### Work order:
Reproduce exactly, and only, the lines below from the one containing "bits. Il y a donc 8 (227, 26, 293, 39)" through the one containing "virtio_balloon (76, 99)".

### Data records:
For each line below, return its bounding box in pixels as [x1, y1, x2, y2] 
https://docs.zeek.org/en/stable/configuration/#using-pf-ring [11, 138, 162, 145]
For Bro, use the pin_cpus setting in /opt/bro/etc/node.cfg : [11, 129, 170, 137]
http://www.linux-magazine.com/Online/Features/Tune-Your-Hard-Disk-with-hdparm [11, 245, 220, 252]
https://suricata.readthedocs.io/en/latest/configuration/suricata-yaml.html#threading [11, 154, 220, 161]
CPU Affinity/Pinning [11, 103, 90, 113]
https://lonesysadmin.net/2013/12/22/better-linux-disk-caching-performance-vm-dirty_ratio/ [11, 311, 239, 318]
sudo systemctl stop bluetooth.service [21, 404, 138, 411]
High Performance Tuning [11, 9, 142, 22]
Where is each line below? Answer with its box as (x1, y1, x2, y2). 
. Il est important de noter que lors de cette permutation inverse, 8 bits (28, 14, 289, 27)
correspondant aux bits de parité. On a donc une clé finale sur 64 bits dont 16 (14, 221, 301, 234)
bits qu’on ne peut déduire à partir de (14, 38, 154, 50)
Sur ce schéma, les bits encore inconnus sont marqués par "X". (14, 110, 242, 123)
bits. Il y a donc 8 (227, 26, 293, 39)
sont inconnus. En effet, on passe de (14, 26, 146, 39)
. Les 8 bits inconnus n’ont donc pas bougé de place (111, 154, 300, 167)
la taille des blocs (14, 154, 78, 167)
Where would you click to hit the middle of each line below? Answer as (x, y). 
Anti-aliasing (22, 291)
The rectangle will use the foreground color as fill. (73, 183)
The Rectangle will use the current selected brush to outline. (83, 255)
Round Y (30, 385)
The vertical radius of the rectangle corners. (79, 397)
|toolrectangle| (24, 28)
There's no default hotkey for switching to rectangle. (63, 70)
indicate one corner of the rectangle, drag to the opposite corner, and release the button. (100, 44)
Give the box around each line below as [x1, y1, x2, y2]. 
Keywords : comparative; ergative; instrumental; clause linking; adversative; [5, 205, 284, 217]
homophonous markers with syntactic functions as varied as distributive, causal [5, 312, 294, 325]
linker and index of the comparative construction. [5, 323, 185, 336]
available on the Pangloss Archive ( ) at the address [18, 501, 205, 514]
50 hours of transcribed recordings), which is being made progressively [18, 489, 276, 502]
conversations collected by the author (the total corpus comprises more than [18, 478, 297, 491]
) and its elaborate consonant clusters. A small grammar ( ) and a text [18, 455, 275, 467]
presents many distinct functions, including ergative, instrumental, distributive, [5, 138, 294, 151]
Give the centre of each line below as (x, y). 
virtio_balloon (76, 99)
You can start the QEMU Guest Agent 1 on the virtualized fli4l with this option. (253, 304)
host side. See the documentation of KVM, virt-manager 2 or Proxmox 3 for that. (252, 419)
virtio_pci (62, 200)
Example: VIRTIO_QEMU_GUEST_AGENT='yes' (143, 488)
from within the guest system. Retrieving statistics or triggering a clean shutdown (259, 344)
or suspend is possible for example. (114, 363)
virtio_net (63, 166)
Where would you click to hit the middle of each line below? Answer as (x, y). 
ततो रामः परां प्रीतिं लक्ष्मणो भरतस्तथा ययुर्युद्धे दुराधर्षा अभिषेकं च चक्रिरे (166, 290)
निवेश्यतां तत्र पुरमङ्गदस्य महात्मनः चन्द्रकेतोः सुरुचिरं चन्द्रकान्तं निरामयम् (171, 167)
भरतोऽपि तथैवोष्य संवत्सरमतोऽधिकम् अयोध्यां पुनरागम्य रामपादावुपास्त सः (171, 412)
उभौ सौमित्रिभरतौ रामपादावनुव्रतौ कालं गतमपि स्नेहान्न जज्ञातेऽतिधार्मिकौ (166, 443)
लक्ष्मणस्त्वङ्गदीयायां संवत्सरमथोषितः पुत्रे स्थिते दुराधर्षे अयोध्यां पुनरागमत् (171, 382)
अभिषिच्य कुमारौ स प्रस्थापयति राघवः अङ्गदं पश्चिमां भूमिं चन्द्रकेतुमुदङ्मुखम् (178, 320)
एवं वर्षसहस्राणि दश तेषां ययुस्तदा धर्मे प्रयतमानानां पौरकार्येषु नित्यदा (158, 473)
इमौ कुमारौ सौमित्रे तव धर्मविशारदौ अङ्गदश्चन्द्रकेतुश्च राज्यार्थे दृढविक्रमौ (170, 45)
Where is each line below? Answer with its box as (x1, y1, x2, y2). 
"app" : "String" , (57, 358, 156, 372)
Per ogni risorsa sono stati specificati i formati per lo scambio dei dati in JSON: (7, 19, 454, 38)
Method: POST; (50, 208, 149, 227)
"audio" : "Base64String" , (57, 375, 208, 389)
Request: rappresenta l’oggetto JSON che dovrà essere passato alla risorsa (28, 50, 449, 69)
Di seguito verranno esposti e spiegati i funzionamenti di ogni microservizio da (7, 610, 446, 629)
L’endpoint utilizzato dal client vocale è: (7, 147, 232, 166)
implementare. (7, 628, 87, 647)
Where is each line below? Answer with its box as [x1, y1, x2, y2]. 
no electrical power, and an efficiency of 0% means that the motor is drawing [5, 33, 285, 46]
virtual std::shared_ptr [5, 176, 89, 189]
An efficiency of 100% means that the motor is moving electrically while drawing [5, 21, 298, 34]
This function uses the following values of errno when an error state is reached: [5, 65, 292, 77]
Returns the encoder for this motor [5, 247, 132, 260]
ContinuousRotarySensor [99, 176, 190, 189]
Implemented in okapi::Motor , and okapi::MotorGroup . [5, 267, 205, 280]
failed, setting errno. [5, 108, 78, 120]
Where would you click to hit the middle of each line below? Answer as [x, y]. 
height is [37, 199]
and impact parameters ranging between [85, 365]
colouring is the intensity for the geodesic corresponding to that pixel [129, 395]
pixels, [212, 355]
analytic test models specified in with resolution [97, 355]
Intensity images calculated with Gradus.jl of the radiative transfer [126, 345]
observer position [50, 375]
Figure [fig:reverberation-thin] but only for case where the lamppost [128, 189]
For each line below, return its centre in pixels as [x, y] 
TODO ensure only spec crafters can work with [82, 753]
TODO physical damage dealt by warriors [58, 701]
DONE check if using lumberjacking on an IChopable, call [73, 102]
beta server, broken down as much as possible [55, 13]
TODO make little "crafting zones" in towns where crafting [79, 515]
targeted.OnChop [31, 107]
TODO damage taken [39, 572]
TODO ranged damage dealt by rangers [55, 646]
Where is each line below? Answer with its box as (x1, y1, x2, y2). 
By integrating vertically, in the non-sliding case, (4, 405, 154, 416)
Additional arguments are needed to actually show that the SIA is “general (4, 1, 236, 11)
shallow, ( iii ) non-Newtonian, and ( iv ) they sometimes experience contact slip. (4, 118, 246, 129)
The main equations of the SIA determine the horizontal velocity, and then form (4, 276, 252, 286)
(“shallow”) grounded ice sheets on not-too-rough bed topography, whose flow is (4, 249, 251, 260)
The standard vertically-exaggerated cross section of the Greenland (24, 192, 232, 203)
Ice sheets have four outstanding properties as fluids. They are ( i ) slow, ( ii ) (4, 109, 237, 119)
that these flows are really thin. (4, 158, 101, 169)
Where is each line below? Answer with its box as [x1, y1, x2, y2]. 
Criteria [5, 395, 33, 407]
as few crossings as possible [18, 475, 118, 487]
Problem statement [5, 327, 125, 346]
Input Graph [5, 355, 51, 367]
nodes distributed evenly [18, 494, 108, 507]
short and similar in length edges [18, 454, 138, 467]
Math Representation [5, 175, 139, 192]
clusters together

### Output for this task:
bits. Il y a donc 8 (227, 26, 293, 39)
sont inconnus. En effet, on passe de (14, 26, 146, 39)
. Les 8 bits inconnus n’ont donc pas bougé de place (111, 154, 300, 167)
la taille des blocs (14, 154, 78, 167)
Where would you click to hit the middle of each line below? Answer as (x, y). 
Anti-aliasing (22, 291)
The rectangle will use the foreground color as fill. (73, 183)
The Rectangle will use the current selected brush to outline. (83, 255)
Round Y (30, 385)
The vertical radius of the rectangle corners. (79, 397)
|toolrectangle| (24, 28)
There's no default hotkey for switching to rectangle. (63, 70)
indicate one corner of the rectangle, drag to the opposite corner, and release the button. (100, 44)
Give the box around each line below as [x1, y1, x2, y2]. 
Keywords : comparative; ergative; instrumental; clause linking; adversative; [5, 205, 284, 217]
homophonous markers with syntactic functions as varied as distributive, causal [5, 312, 294, 325]
linker and index of the comparative construction. [5, 323, 185, 336]
available on the Pangloss Archive ( ) at the address [18, 501, 205, 514]
50 hours of transcribed recordings), which is being made progressively [18, 489, 276, 502]
conversations collected by the author (the total corpus comprises more than [18, 478, 297, 491]
) and its elaborate consonant clusters. A small grammar ( ) and a text [18, 455, 275, 467]
presents many distinct functions, including ergative, instrumental, distributive, [5, 138, 294, 151]
Give the centre of each line below as (x, y). 
virtio_balloon (76, 99)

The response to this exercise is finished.